• Exercise directions: Could you repeat the listing exactly, leaving out the pictures?

□ □ □ □ □

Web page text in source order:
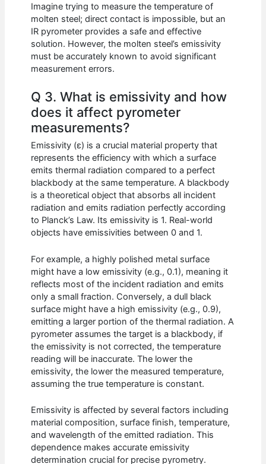
Imagine trying to measure the temperature of
molten steel; direct contact is impossible, but an
IR pyrometer provides a safe and effective
solution. However, the molten steel’s emissivity
must be accurately known to avoid significant
measurement errors.
Q 3. What is emissivity and how
does it affect pyrometer
measurements?
Emissivity (ε) is a crucial material property that
represents the efficiency with which a surface
emits thermal radiation compared to a perfect
blackbody at the same temperature. A blackbody
is a theoretical object that absorbs all incident
radiation and emits radiation perfectly according
to Planck’s Law. Its emissivity is 1. Real-world
objects have emissivities between 0 and 1.
For example, a highly polished metal surface
might have a low emissivity (e.g., 0.1), meaning it
reflects most of the incident radiation and emits
only a small fraction. Conversely, a dull black
surface might have a high emissivity (e.g., 0.9),
emitting a larger portion of the thermal radiation. A
pyrometer assumes the target is a blackbody, if
the emissivity is not corrected, the temperature
reading will be inaccurate. The lower the
emissivity, the lower the measured temperature,
assuming the true temperature is constant.
Emissivity is affected by several factors including
material composition, surface finish, temperature,
and wavelength of the emitted radiation. This
dependence makes accurate emissivity
determination crucial for precise pyrometry.

□ □ □ □ □

• Task output:
Web page text in source order:
Imagine trying to measure the temperature of
molten steel; direct contact is impossible, but an
IR pyrometer provides a safe and effective
solution. However, the molten steel’s emissivity
must be accurately known to avoid significant
measurement errors.
Q 3. What is emissivity and how
does it affect pyrometer
measurements?
Emissivity (ε) is a crucial material property that
represents the efficiency with which a surface
emits thermal radiation compared to a perfect
blackbody at the same temperature. A blackbody
is a theoretical object that absorbs all incident
radiation and emits radiation perfectly according
to Planck’s Law. Its emissivity is 1. Real-world
objects have emissivities between 0 and 1.
For example, a highly polished metal surface
might have a low emissivity (e.g., 0.1), meaning it
reflects most of the incident radiation and emits
only a small fraction. Conversely, a dull black
surface might have a high emissivity (e.g., 0.9),
emitting a larger portion of the thermal radiation. A
pyrometer assumes the target is a blackbody, if
the emissivity is not corrected, the temperature
reading will be inaccurate. The lower the
emissivity, the lower the measured temperature,
assuming the true temperature is constant.
Emissivity is affected by several factors including
material composition, surface finish, temperature,
and wavelength of the emitted radiation. This
dependence makes accurate emissivity
determination crucial for precise pyrometry.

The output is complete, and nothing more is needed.